Цветок заранее знал - страница 7



Когда Ёнсок, уснув, прижималась, было приятно. Давно, считай в прошлой жизни, Джинхён отдал бы всё, что есть, за возможность не разлучаться с родственной пройдохой. Им было когда-то хорошо и весело вместе. Но сейчас кроме контракта у старшего нет даже себя, поэтому и отдавать ему больше нечего, надо ебашить.

Музыку, открывающую новый день, подбирал стафф. Через несколько нот Пхан произносит отмену. Если поддаться чужому ритму, пропустишь момент, опасный для позвонков, ни к чему лишний риск, впереди концерт, а после мероприятие в честь… Да кому Джинхён врёт? После концерта частная вечеринка первого отчима Виньен, оскандалившегося недавно члена республиканской Ассамблеи. И вот именно на его приёме красивый мальчик из известной семьи обязан присутствовать в качестве сопровождающего. Да, убейся об стену и будь до конца честен, Джинхён Пхан, ты там эскортница.

Только разыграешься, забудешься, как всевластные взрослые тянут в разные стороны. Очевидно, с годами ничего не меняется.

Репетиция в полной тишине, почему бы и нет?

Обязательства нависают так монументально, как шкаф-секьюрити в самый залипательный час этого утра. Сто́ит закрыть глаза, и над душой пресс ответственности. И некому спину прикрыть. Виньен чувствует себя погребённой, а её старший будто укатывает в асфальт сам себя.

Время, когда движение гибкого тела выражало стремление к мечте, безвозвратно прошло. Но оно было, Пхан хорошо его помнит, и каждый трудный день он вынимает из хранилища памяти ту минувшую искру.

Нынешний биас группы влюбился в танец с февраля две тысячи десятого года, когда был привезён на Бал богатых и знаменитых в каменный Дрезден и там на площади увидел брейк-данс. Группа пацанов собрала вокруг толпы. Джинхён стоял на цыпочках на балконе тогда ещё не заложенных семейных апартаментов, еле доставал переносицей до периллы и просился вниз, он хотел стать частью вольных детей, детей, которым никто не указывал как и куда двигаться.
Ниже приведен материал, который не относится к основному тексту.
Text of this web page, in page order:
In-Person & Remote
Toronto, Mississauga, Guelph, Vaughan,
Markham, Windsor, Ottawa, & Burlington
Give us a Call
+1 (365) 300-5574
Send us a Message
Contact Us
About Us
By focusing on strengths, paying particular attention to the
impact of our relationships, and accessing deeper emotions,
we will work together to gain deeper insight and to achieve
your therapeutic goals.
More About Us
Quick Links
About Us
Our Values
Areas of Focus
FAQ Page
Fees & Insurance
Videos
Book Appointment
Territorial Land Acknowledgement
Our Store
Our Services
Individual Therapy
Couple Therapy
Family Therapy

Из-за риска киднеппинга подобная вольность была недопустима, и тогда же Пхан пожалел, что не родился четвёртым, как Виньен. Было бы в семье Пханов больше одного ребёнка, не лежало бы на Джинхёне столько ответственности, она бы на него не давила, не так несносно по крайней мере.
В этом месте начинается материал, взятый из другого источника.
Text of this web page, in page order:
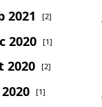
2021 [2]
2020 [1]
2020 [2]
[1]
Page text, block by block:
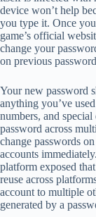
device won’t help
you type it. Once
game’s official
change your
on previous
Your new password
anything you’ve
numbers, and
password across
change passwords
accounts
platform exposed
reuse across
account to multiple
generated by a

Мальчишки, немногим старше мелкого Пхана, вытворяли сикстеп и бэкспин, элементы с опорой на руки или крутились, лёжа на спине, расставив широко ноги. Джинхён наблюдал. Сегодня он бы смог считать их внятный вызов так: свежая кровь против морализма, бунтарство, превращённое искренностью молодых в изящество. С тех пор рисунок движений часто заменял голос Джинхёну и этот голос не врал. Чувствуя восторг, Пхан, словно принц, благодарил выпадом ноги и торса вперёд. Повзрослев, он выучил термины и их значения, но то, что знаменовало правду тела, стало всего лишь всем известной связкой кика и дропа.

А тогда, трепет от вида разморённой после обеденного сна Ёнсок, милой младшей сестры, с готовностью запускающей старшего в свою комнату, вызывал сокращение стопы и кисти, провоцировал подскок. Сейчас это был бы флекс в цепке с хопом.

Но если поддаться хаотичному ритму пузырьков кислорода, привносящих сумятицу в мысли, то вспоминается, как после завершения ужина, когда семьи сидели, будто манекены в витрине, пухлощёкая Виньен потащила за диван и делилась порцией курочки. Когда воссоздаёшь тот сладковатый вкус и он сочно раскрывается после хруста панировочных сухарей, сопровождаемый восторгом в глазах воришки, то дроп становится всполохом света, отражённым в начищенных до зеркального блеска поверхностях. Отточенность торса вперёд – шаг в порывистое падение, что фонтанирует бликами, расцвечивая сдержанность студийных интерьеров.